2020 is shaping up to be a strange year. This Coronavirus has a region in China, far larger in population than New York city, on a complete lock-down. There are zombie cruise ships patrolling the waters in a state of full quarantine, with no countries wanting to take the risk of allowing them in to dock for fear of contagion. Yet, markets have basically been shaking off the news for the most part. Glamour stocks such as Tesla, Shopify, and Beyond Meat, trade at valuations where even the most optimistic view of the future would have a tough time justifying. I can feel a tangible change in sentiment where market participants are taking bigger and bigger risks, with less regard for what that actual downside looks like.
Historically, markets have experienced a bear market about every four years, and a 10% correction, ever one and a half years. The key is not overreacting to these corrections, or worrying about them so much that you are always sitting in cash, as predicting the timing is a very difficult game. There are tons of people that were so scared from the Great Recession, that they locked themselves into an expensive annuity or private REIT, just to avoid those mark to market fluctuations. Those decisions have been enormously expensive in hindsight. When fear is most paramount, as it was then, the buying opportunities are most attractive. Conversely, when even dreadful news doesn’t shakeout any optimism, caution can be a great virtue.
It is important for us to always maintain a balanced and unemotional approach to investing. I call this approach business-like. When we can invest in a demonstrably undervalued security with a great risk/reward opportunity, we do so in size. Sometimes when these opportunities are less plentiful, we must be strategic and disciplined in the investments and strategies that we employ.
I find it very difficult to believe that we aren’t living in a period of excess. For instance, five years ago Greece’s 5-year bond was yielding 76%, due to the extreme risk that people saw in loaning to that government. Currently, that 5-year bond is yielding 0.283%. Market participants buying that paper are simply betting that yields will go further into negative, without any real concerns of the risks of the opposite occurring, which would be catastrophic for their investments.
Tesla is worth more than every auto manufacturer in the world except Toyota, despite selling a tiny fraction of the cars, and losing money at a rapid rate on those sales. Shopify has trailing twelve month revenues of $1.578 billion. The market capitalization is $62.59 billion! The enterprise value/EBITDA ratio is 291.5. Some of these valuations can only really be paralleled to the Tech Bubble, but market participants are piling money into them hand over fist, and it is working, until ultimately it won’t…..
There are lots of ways to make and lose money. Speculating in the stock market can be really fun and glamorous. Who wouldn’t want to experiment the run of success that Elon Musk is on at least for a moment or two? The reality though is that these types of speculative bubbles almost always end badly. Many baby boomers for instance are still paying for the investing mistakes made in the last bubble, often needing to work till way later in life to feel comfortable.

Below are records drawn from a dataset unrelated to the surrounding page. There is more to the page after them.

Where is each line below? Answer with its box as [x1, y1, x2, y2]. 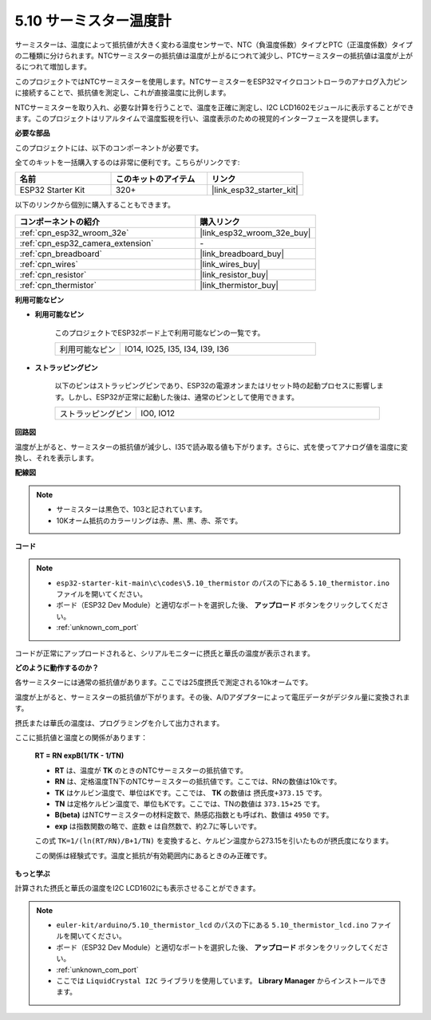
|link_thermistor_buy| [200, 279, 279, 290]
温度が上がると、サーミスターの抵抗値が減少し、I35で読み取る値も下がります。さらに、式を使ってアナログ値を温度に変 [14, 442, 409, 451]
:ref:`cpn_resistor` [19, 269, 87, 280]
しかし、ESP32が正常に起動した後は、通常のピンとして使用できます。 [68, 392, 299, 402]
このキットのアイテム [115, 174, 196, 185]
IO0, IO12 [140, 408, 176, 419]
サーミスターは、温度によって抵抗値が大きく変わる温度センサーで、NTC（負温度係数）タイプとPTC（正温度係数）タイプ [14, 40, 413, 49]
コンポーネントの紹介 [19, 216, 100, 227]

Our strategy is to protect and grow capital by investing in a smart and business-like manner. Currently, that means taking a more conservative approach than usual. Many of the benefits of this strategy will only show in the fullness of time as options get closer to expiration in about a year. The businesses that we are invested in are performing well and are growing intrinsic value at attractive rates. I’m confident we will be in good shape when we do get that inevitable downturn and the tides shift. The key as always is to never panic and to understand that market volatility is inevitable, but it also doesn’t last forever. Bear markets are usually relatively short affairs, but they seem long due to the stress they can cause.

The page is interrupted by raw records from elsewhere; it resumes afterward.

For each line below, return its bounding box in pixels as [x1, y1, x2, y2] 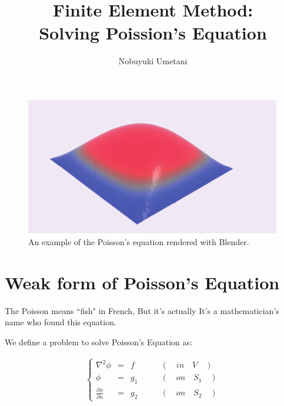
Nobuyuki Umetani [118, 55, 188, 67]
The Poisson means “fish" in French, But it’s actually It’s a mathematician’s [5, 304, 279, 316]
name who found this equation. [5, 316, 116, 328]
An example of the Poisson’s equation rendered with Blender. [28, 235, 249, 247]
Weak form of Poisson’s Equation [5, 270, 280, 294]
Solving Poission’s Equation [39, 21, 267, 45]
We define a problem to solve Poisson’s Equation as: [5, 335, 192, 348]
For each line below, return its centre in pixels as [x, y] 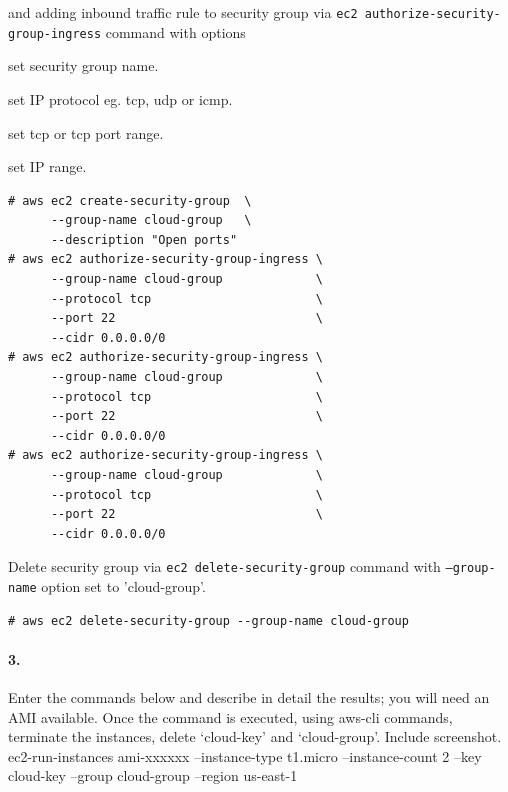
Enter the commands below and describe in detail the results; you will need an [249, 697]
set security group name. [83, 65]
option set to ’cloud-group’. [123, 586]
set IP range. [47, 166]
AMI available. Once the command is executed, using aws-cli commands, [230, 716]
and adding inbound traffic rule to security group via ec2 [183, 12]
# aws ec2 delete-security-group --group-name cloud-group [208, 620]
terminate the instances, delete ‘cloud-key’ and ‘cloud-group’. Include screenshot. [255, 736]
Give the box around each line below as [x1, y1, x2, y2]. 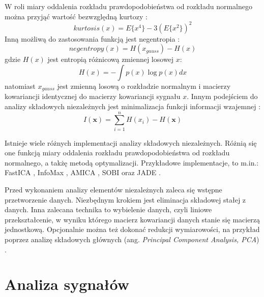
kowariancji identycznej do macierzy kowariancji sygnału [5, 91, 181, 102]
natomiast [5, 80, 36, 91]
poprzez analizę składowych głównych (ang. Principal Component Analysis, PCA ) [5, 234, 259, 244]
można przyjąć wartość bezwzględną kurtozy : [5, 11, 148, 21]
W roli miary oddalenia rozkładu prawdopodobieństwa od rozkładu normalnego [5, 1, 252, 11]
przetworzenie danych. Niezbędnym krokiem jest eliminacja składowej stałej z [5, 194, 246, 205]
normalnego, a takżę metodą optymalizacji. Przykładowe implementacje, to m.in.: [5, 157, 259, 168]
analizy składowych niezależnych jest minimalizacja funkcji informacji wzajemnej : [5, 101, 261, 111]

My best advice in business, investing, or even exercise, is to focus on the process, which is what we can control. Loving it and becoming an expert at it leads to success and a great sense of purpose. Focusing exclusively on outcomes, or worrying about how rich your neighbor now is for taking on a margin loan to buy Tesla at $400 and ride it to $800, is truthfully rather toxic, yet natural. There will be a period, likely sooner than later, when many market participants will feel like the world is coming to an end and selling will be rampant. Our process shouldn’t change one iota in that environment, but obviously the opportunity-set will require a much more aggressive approach to make money when the getting is good. As always, we will communicate openly and honestly with you the whole way!